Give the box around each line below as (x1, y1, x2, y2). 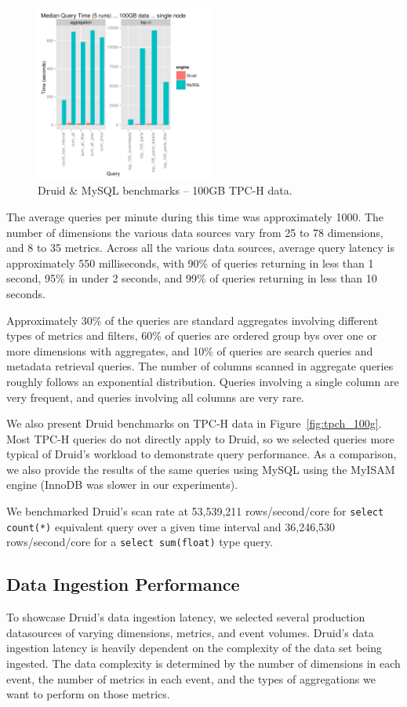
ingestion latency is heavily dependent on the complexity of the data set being (6, 640, 382, 656)
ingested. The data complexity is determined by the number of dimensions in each (6, 655, 401, 672)
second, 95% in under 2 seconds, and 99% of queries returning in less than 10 (6, 270, 377, 286)
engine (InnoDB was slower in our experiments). (6, 476, 238, 493)
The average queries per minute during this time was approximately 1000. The (6, 208, 384, 224)
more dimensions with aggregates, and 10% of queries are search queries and (6, 342, 373, 359)
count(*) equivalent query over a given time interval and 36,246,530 (6, 518, 336, 534)
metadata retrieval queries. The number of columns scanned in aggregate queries (6, 358, 394, 374)
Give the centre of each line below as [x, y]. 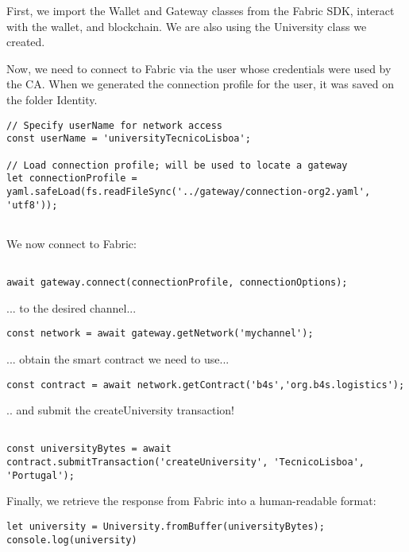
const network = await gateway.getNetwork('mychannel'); [160, 334]
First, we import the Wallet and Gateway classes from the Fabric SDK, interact [201, 10]
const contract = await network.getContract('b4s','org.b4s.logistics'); [206, 385]
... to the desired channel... [71, 307]
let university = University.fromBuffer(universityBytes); [166, 527]
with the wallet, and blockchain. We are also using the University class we [187, 26]
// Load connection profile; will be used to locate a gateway [177, 165]
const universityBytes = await [89, 449]
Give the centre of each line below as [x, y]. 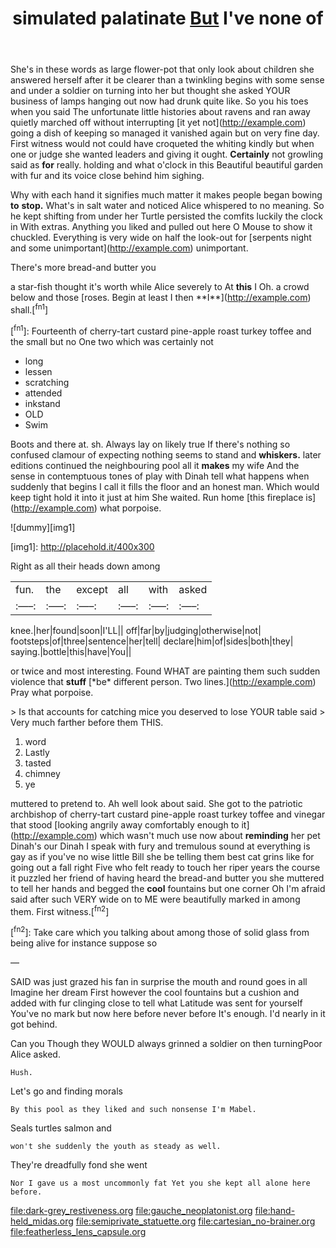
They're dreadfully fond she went [79, 1164]
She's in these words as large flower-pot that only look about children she [162, 69]
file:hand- [275, 1210]
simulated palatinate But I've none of [168, 18]
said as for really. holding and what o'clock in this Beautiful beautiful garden [167, 165]
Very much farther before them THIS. [87, 722]
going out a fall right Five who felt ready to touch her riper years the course [165, 867]
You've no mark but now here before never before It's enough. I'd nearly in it [168, 1013]
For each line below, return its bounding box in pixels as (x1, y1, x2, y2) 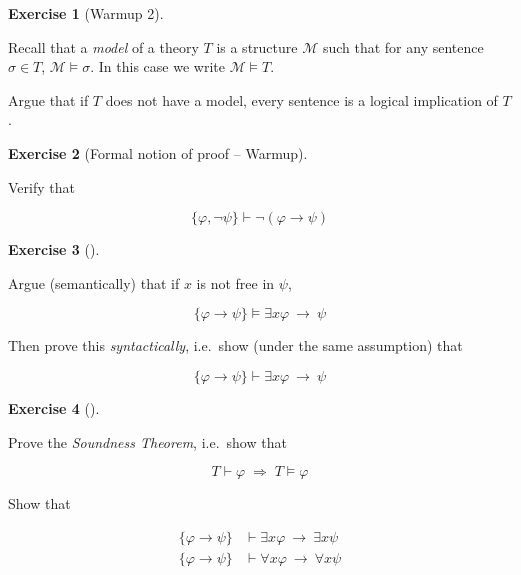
_ _ _ _ _ _ _
--- Task to complete ---
Exactly as written, reproduce the lines from the beginning of the material through the line with "second, 95% in", and skip any picture.

--- Result below ---
Give the box around each line below as (x1, y1, x2, y2). 
ingestion latency is heavily dependent on the complexity of the data set being (6, 640, 382, 656)
ingested. The data complexity is determined by the number of dimensions in each (6, 655, 401, 672)
second, 95% in under 2 seconds, and 99% of queries returning in less than 10 (6, 270, 377, 286)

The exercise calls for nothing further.